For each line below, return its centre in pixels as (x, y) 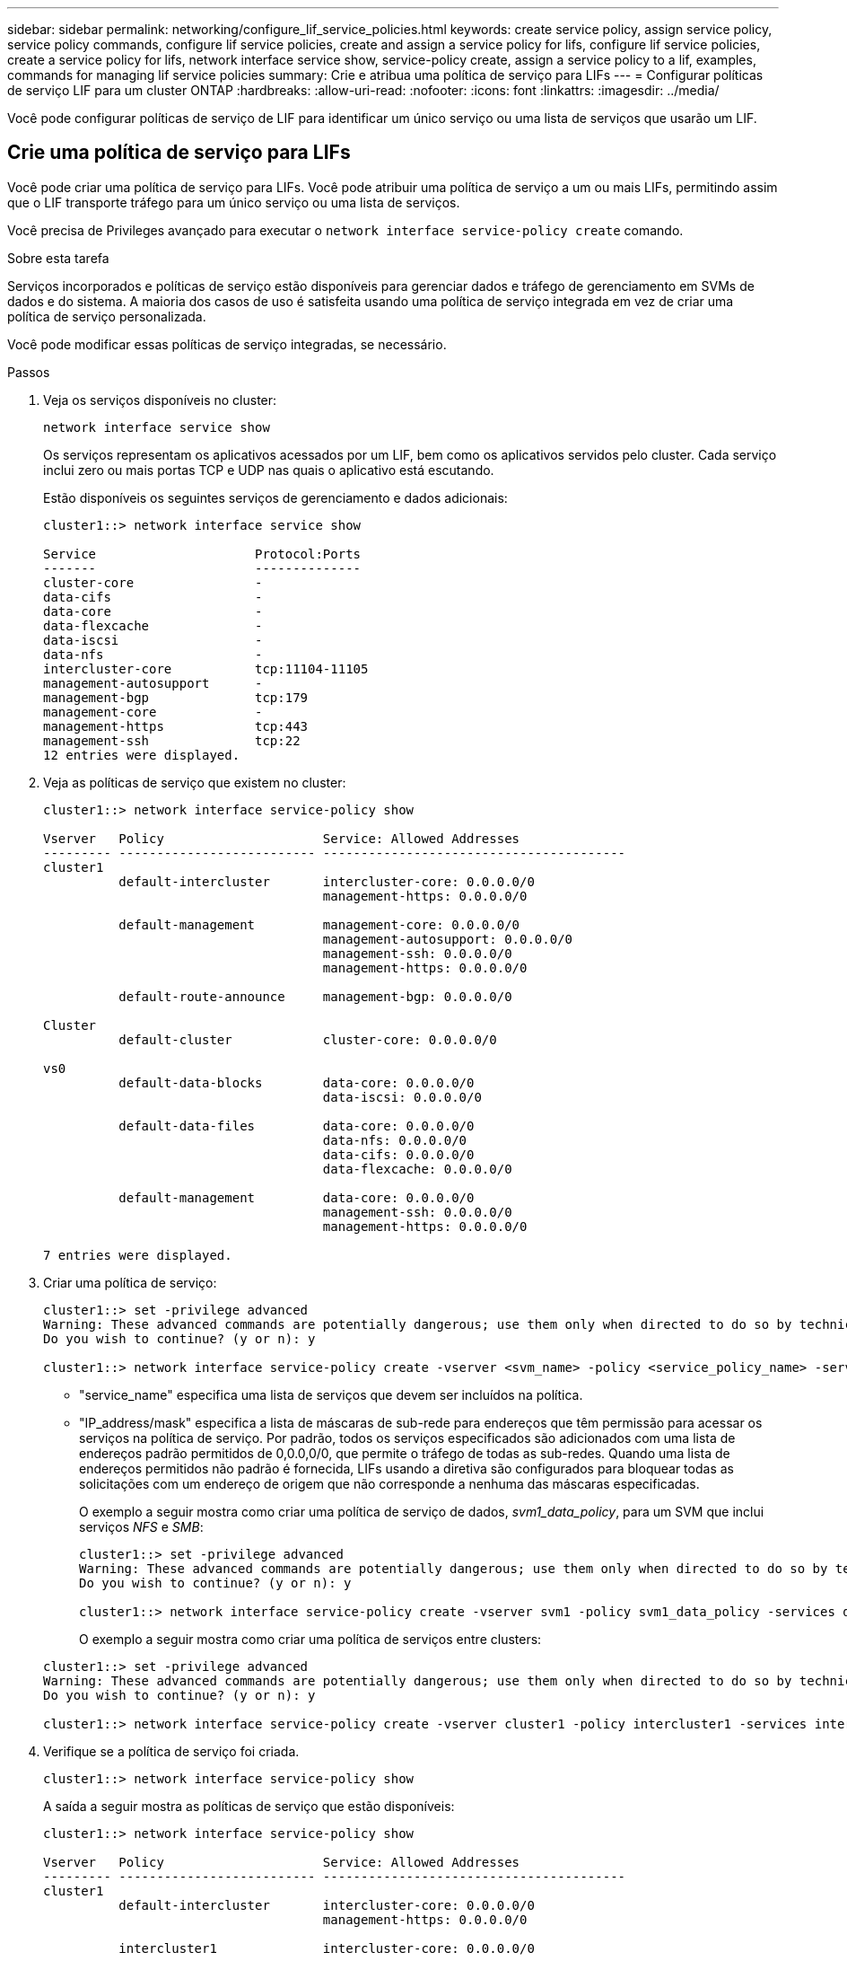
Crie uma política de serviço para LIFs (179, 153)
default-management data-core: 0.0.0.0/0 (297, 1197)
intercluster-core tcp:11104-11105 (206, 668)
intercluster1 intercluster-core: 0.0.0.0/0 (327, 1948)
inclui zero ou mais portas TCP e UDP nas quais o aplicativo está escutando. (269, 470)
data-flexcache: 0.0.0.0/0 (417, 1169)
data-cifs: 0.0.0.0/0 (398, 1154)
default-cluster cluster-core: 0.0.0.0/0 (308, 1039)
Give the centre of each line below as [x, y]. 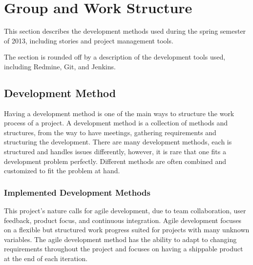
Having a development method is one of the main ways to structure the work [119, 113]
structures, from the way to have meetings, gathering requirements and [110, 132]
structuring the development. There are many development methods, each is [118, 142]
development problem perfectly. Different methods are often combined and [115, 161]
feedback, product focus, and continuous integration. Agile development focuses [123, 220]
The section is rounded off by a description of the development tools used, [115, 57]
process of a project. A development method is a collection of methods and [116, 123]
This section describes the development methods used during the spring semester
* * * * *
• [Work required] Copy exactly the lines from the one containing "development problem perfectly." through the last line of the records, both included, and nothing else.

• [Reply to the exercise]
development problem perfectly. Different methods are often combined and [115, 161]
feedback, product focus, and continuous integration. Agile development focuses [123, 220]
The section is rounded off by a description of the development tools used, [115, 57]
process of a project. A development method is a collection of methods and [116, 123]
This section describes the development methods used during the spring semester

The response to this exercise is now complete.